Economic Transition in Hamilton’s and Jefferson’s Views Essay
An Economy in Transition
Alexander Hamilton and Thomas Jefferson are the two of the most influential people of their epoch who made a great impact on determining the path of the newly-established republic. Both of them claimed that the national focus is the best way for the country. However, the key difference in their opinions was also evident. Namely, Hamilton stated that wealthy aristocracy should lead the government while Jefferson believed that common people’s interests should be valued above all.
Let us take a closer look at the visions of Hamilton and Jefferson and their consequences in economic transition. Hamilton supported a strong national government. Along with this, there appear new forms of employment arrangements such as paternalistic employment including apprenticeship and indenturing (Oakes et al. 264). It ensured the establishment of wage labors as well as labor contracts. In turn, Jefferson proposed commercial laws to encourage international market trade. Taking into account that Napoleon strived to spread the French Revolution through Europe, the latter was in was experiencing a decrease in trade. As a result of this situation, “American shipping tonnage tripled between 1780 and 1810, reaching almost 11 million tons annually” (Oakes et al. 264). A huge increase in overseas shipping was also induced by the strong support of business services in harbor cities. Also, Jefferson sponsored the U.S. Embargo Act of 1807 aimed to encourage England and France to respect American rights. This initiative led to the decline in international trade as American trade representatives were unable to sell their products overseas while other countries still could export their goods to the US market.

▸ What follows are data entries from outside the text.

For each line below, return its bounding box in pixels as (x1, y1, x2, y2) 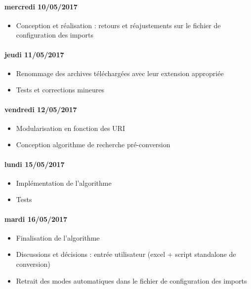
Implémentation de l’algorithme (16, 177, 112, 188)
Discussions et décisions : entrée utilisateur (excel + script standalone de (16, 249, 236, 259)
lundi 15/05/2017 (4, 159, 65, 169)
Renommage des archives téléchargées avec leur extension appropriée (16, 68, 224, 78)
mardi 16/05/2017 (4, 213, 68, 224)
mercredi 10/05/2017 (4, 1, 78, 11)
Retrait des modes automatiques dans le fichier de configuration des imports (16, 275, 247, 286)
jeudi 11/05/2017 (4, 49, 64, 59)
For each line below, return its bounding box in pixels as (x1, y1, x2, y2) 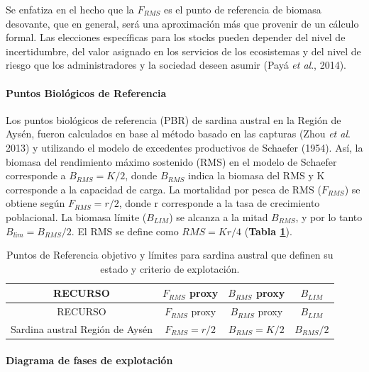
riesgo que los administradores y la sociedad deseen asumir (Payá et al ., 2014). (6, 57, 346, 72)
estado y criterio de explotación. (100, 261, 240, 276)
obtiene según (6, 196, 65, 210)
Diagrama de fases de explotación (6, 352, 173, 367)
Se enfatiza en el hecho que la (6, 2, 134, 16)
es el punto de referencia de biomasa (163, 2, 321, 16)
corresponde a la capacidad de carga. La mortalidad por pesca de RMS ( (6, 181, 321, 196)
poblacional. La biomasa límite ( (6, 209, 147, 224)
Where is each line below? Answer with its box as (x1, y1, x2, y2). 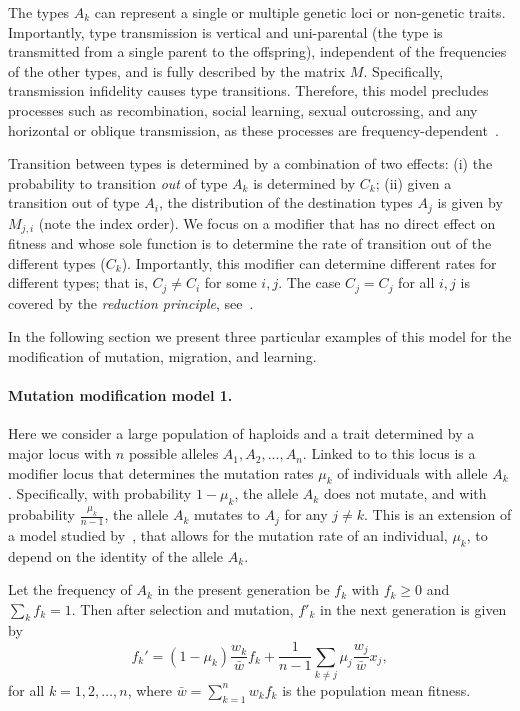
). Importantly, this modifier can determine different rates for (121, 252, 497, 273)
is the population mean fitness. (282, 679, 471, 700)
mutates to (193, 504, 260, 525)
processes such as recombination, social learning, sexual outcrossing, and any (8, 99, 478, 120)
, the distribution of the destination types (158, 192, 413, 213)
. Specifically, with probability (8, 483, 192, 504)
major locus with (8, 443, 112, 464)
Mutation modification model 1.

With the implementation of the Land Act of 1800 suggested by Harrison and supported by Hamilton, the size of the minimum parcel was reduced by half. Furthermore, “in 1804, the minimum size was decreased to 160 acres and the price reduced from $ 2.00 to $ 1.64 an acre” (Oakes et al. 266). Although prices were still high, the mentioned reductions allowed plenty of settlers and newcomers to improve their financial conditions. At the same time, the Treaty of Greenville opened the route through the Appalachian Mountains to Kentucky, Tennessee, and Ohio (Oakes et al. 266). The two identified measures caused a wave of migration to the trans-Appalachian region. Oakes et al. state that the population of this region grew significantly, for example, “Ohio grew from 42,159 to 581,434 in 1820” (266). The migration embraced various people beginning from sons of poor farmers and hunters to the whole families moving to seek a better life.
Speaking of banks, it is essential to point out that Hamilton implemented loans to both farmers and businessmen that, in turn, lead to the revival of agriculture and industry. As for agriculture, farmers get the opportunity to move to commercially-oriented production. They were interested in traveling to sell their products. There was a prominent steamboat of Fulton and Livingston that was especially important for western rivers transporting people and goods (Oakes et al. 267). The practical value of steamboat was evident due to its speed and convenience and, hence, it became a common transportation means soon.
In conclusion, it should be emphasized that the visions of Hamilton and Jefferson differed in many aspects leading to both positive and negative outcomes. In turn, this clash of opinions resulted in the society split on Federalists supporting Hamilton and Democratic-Republicans encouraging Jefferson that we can observe nowadays as well. This factionalism was considered quite alarming to the Constitution.
Oakes, James, Jeanne Boydston, Jan Ellen Lewis, Karen Dunak, Mark Summers, and Camilla Townsend. “Of the People” History of the United States To 1877. 3rd ed. Vol. 1. Oxford: Oxford UP, 2015. Print.